- [Problem statement]: A faithful retyping of every entry below is wanted, with images left out.

- [Record extracts]:
>>>>

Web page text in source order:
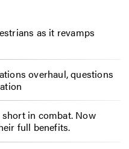
as it revamps
overhaul, questions
in combat. Now
full benefits.
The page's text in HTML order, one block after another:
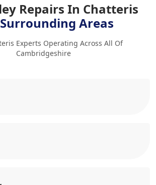
Repairs In Chatteris
Areas
Experts Operating Across All Of
Cambridgeshire
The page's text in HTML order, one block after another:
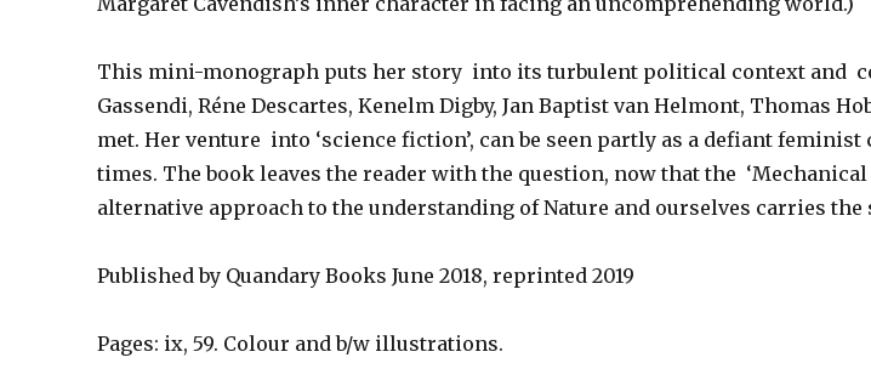
This mini-monograph puts her story into its turbulent political context and
Gassendi, Réne Descartes, Kenelm Digby, Jan Baptist van Helmont, Thomas
met. Her venture into ‘science fiction’, can be seen partly as a defiant
times. The book leaves the reader with the question, now that the
alternative approach to the understanding of Nature and ourselves carries the
Published by Quandary Books June 2018, reprinted 2019
Pages: ix, 59. Colour and b/w illustrations.
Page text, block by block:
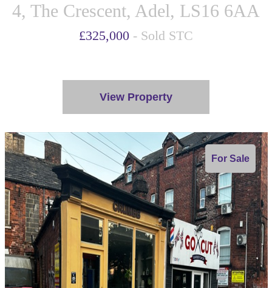
4, The Crescent, Adel, LS16 6AA
£325,000 - Sold STC
View Property
For Sale
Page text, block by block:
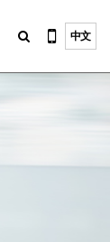
中文
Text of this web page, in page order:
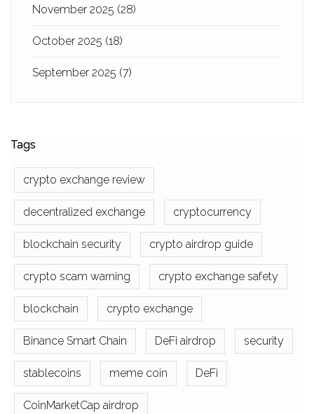
November 2025 (28)
October 2025 (18)
September 2025 (7)
Tags
crypto exchange review
decentralized exchange cryptocurrency
blockchain security crypto airdrop guide
crypto scam warning crypto exchange safety
blockchain crypto exchange
Binance Smart Chain DeFi airdrop security
stablecoins meme coin DeFi
CoinMarketCap airdrop
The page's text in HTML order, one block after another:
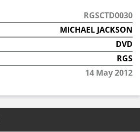
RGSCTD0030
MICHAEL JACKSON
DVD
RGS
14 May 2012
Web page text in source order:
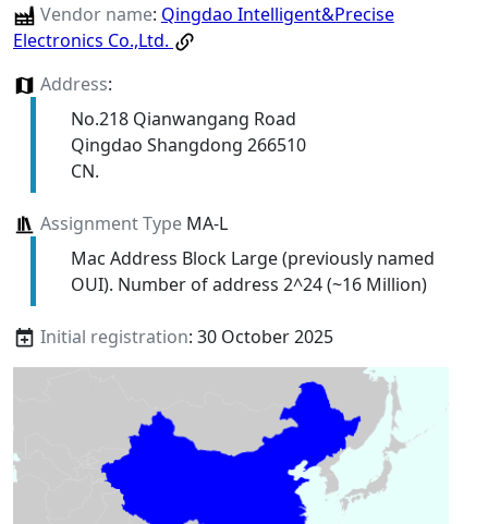
Vendor name: Qingdao Intelligent&Precise
Electronics Co.,Ltd.
Address:
No.218 Qianwangang Road
Qingdao Shangdong 266510
CN.
Assignment TypeMA-L
Mac Address Block Large (previously named
OUI). Number of address 2^24 (~16 Million)
Initial registration: 30 October 2025
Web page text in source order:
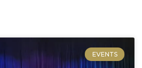
EVENTS

<<<<

- [Answer]:
Web page text in source order:
as it revamps
overhaul, questions
in combat. Now
full benefits.
The page's text in HTML order, one block after another:
Repairs In Chatteris
Areas
Experts Operating Across All Of
Cambridgeshire
The page's text in HTML order, one block after another:
This mini-monograph puts her story into its turbulent political context and
Gassendi, Réne Descartes, Kenelm Digby, Jan Baptist van Helmont, Thomas
met. Her venture into ‘science fiction’, can be seen partly as a defiant
times. The book leaves the reader with the question, now that the
alternative approach to the understanding of Nature and ourselves carries the
Published by Quandary Books June 2018, reprinted 2019
Pages: ix, 59. Colour and b/w illustrations.
Page text, block by block:
4, The Crescent, Adel, LS16 6AA
£325,000 - Sold STC
View Property
For Sale
Page text, block by block:
中文
Text of this web page, in page order:
November 2025 (28)
October 2025 (18)
September 2025 (7)
Tags
crypto exchange review
decentralized exchange cryptocurrency
blockchain security crypto airdrop guide
crypto scam warning crypto exchange safety
blockchain crypto exchange
Binance Smart Chain DeFi airdrop security
stablecoins meme coin DeFi
CoinMarketCap airdrop
The page's text in HTML order, one block after another:
RGSCTD0030
MICHAEL JACKSON
DVD
RGS
14 May 2012
Web page text in source order:
Vendor name: Qingdao Intelligent&Precise
Electronics Co.,Ltd.
Address:
No.218 Qianwangang Road
Qingdao Shangdong 266510
CN.
Assignment TypeMA-L
Mac Address Block Large (previously named
OUI). Number of address 2^24 (~16 Million)
Initial registration: 30 October 2025
Web page text in source order:
EVENTS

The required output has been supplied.